What needs to be done -> Exactly as written, transcribe each line of the listing.

Given entries ->

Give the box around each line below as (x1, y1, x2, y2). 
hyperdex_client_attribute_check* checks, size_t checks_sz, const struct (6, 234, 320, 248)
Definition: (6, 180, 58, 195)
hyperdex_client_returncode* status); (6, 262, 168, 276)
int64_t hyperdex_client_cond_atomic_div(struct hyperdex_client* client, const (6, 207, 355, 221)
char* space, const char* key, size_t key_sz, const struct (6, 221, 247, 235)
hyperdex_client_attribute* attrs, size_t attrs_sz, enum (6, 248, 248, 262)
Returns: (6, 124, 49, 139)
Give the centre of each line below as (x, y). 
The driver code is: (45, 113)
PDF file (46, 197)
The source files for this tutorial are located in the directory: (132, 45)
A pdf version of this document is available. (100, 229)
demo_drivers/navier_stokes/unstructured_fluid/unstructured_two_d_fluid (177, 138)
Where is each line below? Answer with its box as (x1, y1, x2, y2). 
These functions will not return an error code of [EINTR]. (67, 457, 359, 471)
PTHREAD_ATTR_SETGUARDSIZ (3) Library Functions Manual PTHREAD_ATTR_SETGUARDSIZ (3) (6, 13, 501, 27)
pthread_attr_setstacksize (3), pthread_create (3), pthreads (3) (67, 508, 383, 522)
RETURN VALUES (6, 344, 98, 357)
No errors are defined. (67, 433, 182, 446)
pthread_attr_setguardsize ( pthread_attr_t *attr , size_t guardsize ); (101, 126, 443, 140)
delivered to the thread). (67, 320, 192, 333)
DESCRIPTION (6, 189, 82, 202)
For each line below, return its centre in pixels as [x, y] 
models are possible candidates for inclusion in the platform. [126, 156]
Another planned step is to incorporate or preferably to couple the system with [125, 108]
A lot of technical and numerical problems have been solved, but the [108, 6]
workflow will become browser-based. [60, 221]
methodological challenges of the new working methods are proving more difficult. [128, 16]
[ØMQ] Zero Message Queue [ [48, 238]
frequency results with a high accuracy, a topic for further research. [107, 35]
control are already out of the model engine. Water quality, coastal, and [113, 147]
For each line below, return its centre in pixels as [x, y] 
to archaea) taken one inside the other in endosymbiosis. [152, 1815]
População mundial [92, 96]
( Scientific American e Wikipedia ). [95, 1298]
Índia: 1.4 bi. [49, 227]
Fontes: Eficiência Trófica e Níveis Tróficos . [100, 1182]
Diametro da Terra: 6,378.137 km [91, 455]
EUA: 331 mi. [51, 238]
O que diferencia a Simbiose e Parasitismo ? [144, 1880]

Solution ->
Give the box around each line below as (x1, y1, x2, y2). 
hyperdex_client_attribute_check* checks, size_t checks_sz, const struct (6, 234, 320, 248)
Definition: (6, 180, 58, 195)
hyperdex_client_returncode* status); (6, 262, 168, 276)
int64_t hyperdex_client_cond_atomic_div(struct hyperdex_client* client, const (6, 207, 355, 221)
char* space, const char* key, size_t key_sz, const struct (6, 221, 247, 235)
hyperdex_client_attribute* attrs, size_t attrs_sz, enum (6, 248, 248, 262)
Returns: (6, 124, 49, 139)
Give the centre of each line below as (x, y). 
The driver code is: (45, 113)
PDF file (46, 197)
The source files for this tutorial are located in the directory: (132, 45)
A pdf version of this document is available. (100, 229)
demo_drivers/navier_stokes/unstructured_fluid/unstructured_two_d_fluid (177, 138)
Where is each line below? Answer with its box as (x1, y1, x2, y2). 
These functions will not return an error code of [EINTR]. (67, 457, 359, 471)
PTHREAD_ATTR_SETGUARDSIZ (3) Library Functions Manual PTHREAD_ATTR_SETGUARDSIZ (3) (6, 13, 501, 27)
pthread_attr_setstacksize (3), pthread_create (3), pthreads (3) (67, 508, 383, 522)
RETURN VALUES (6, 344, 98, 357)
No errors are defined. (67, 433, 182, 446)
pthread_attr_setguardsize ( pthread_attr_t *attr , size_t guardsize ); (101, 126, 443, 140)
delivered to the thread). (67, 320, 192, 333)
DESCRIPTION (6, 189, 82, 202)
For each line below, return its centre in pixels as [x, y] 
models are possible candidates for inclusion in the platform. [126, 156]
Another planned step is to incorporate or preferably to couple the system with [125, 108]
A lot of technical and numerical problems have been solved, but the [108, 6]
workflow will become browser-based. [60, 221]
methodological challenges of the new working methods are proving more difficult. [128, 16]
[ØMQ] Zero Message Queue [ [48, 238]
frequency results with a high accuracy, a topic for further research. [107, 35]
control are already out of the model engine. Water quality, coastal, and [113, 147]
For each line below, return its centre in pixels as [x, y] 
to archaea) taken one inside the other in endosymbiosis. [152, 1815]
População mundial [92, 96]
( Scientific American e Wikipedia ). [95, 1298]
Índia: 1.4 bi. [49, 227]
Fontes: Eficiência Trófica e Níveis Tróficos . [100, 1182]
Diametro da Terra: 6,378.137 km [91, 455]
EUA: 331 mi. [51, 238]
O que diferencia a Simbiose e Parasitismo ? [144, 1880]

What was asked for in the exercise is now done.